In 1939, in the midst of the Great Depression, President Franklin D. Roosevelt declared that Thanksgiving should be moved up to the next to the last Thursday of November.

Since tradition at that time prevented retailers from promoting Christmas before Thanksgiving, Roosevelt hoped that, by changing the date of Thanksgiving, he might extend the pre-Christmas retail season, increase sales, and boost the depressed economy.

However, he didn’t have the power to mandate the nation’s holiday schedule. That year 23 states celebrated Thanksgiving on the third Thursday in November, while 22 states celebrated on the fourth Thursday. Texas celebrated both Thursdays as holidays.

Roosevelt’s action became known as “Franksgiving.” I wonder what Roosevelt would think of the more modern tradition of retailers promoting Christmas items even before Halloween.

No matter which day we celebrate on, Thanksgiving give us the opportunity to take stock of our blessings. We gain a wider perspective on our lives and see our losses in a broader context of all that we do have. Most of us are thankful for the same things—our faith, our family, our health, our community, food and shelter, and the ability to help others who are less fortunate. The list mirrors our priorities in life. We could take it one step further. Let’s take some time to review how well we are nurturing what we value most in life.

•  Do you spend enough time with your family to truly connect?

• How do you nurture your spiritual life?

• Are you taking care of the body God gave you with good food, exercise and enough rest?

• Do you treat others with a love and compassion consistent with the faith or virtues you profess?

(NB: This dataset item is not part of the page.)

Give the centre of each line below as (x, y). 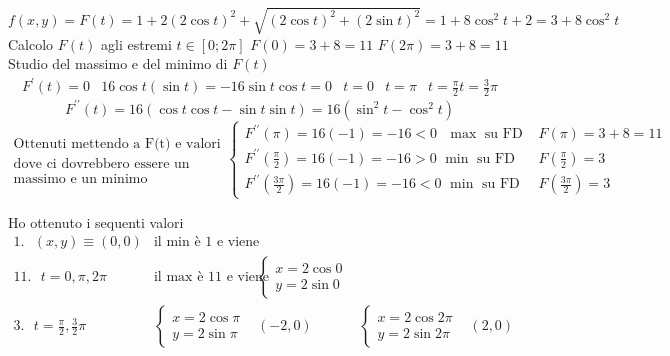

How we live our lives determines the state of our personal wealth—our spiritual capital. Taking time to consider how we might strengthen ourselves and build upon our blessings is something all of us can do to positively impact our lives, our families and our community.

We may not control Wall Street, but each one of us has a sphere of influence, a life to lead. Roosevelt was well-intentioned in trying to help our economy recover, but let’s not miss why giving thanks is important in the first place. Let’s not forget why President Abraham Lincoln first declared a national day of giving thanks to God for the blessings of our country. Lincoln’s only motive seems to have been a desire to give our nation, fractured by the Civil War, a chance to take a deep breath, share a meal with family and friends and be grateful.

This Thanksgiving, let’s pause to give thanks for our lives and our other blessings, but let’s also make plans to nurture those blessings and make the most of them, for ourselves and for others.